Re: SPARK Issue in Standalone cluster

2017-08-03 Thread Steve Loughran

On 2 Aug 2017, at 20:05, Gourav Sengupta 
> wrote:

Hi Steve,

I have written a sincere note of apology to everyone in a separate email. I 
sincerely request your kind forgiveness before hand if anything does sound 
impolite in my emails, in advance.

Let me first start by thanking you.

I know it looks like I formed all my opinion based on that document, but that 
is not the case at all. If you or anyone tries to execute the code that I have 
given then they will see what I mean. Code speaks louder and better than words 
for me.

So I am not saying you are wrong. I am asking verify and expecting someone will 
be able to correct  a set of understanding that a moron like me has gained 
after long hours of not having anything better to do.
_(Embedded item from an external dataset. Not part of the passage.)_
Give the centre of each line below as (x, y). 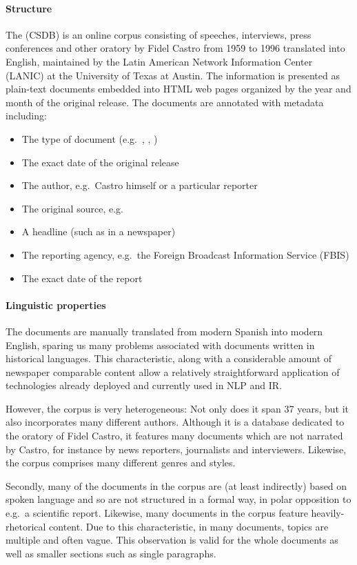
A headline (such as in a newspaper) (99, 231)
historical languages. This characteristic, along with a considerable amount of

SCENARIO: there are two files file1.csv and file2.csv stored in HDFS with 
replication 2 and there is a HADOOP cluster of three nodes. All these nodes 
have SPARK workers (executors) running in them.  Both are stored in the 
following way:
-
| SYSTEM 1 |  SYSTEM 2 | SYSTEM 3 |
| (worker1)   |  (worker2)|  (worker3)   |
| (master) | ||
-
| file1.csv  | | file1.csv |
-
||  file2.csv  | file2.csv |
-
| file3.csv  |  file3.csv  |   |
-





CONSIDERATION BASED ON WHICH ABOVE SCENARIO HAS BEEN DRAWN:
HDFS replication does not store the same file in all the nodes in the cluster. 
So if I have three nodes and the replication is two then the same file will be 
stored physically in two nodes in the cluster. Does that sound right?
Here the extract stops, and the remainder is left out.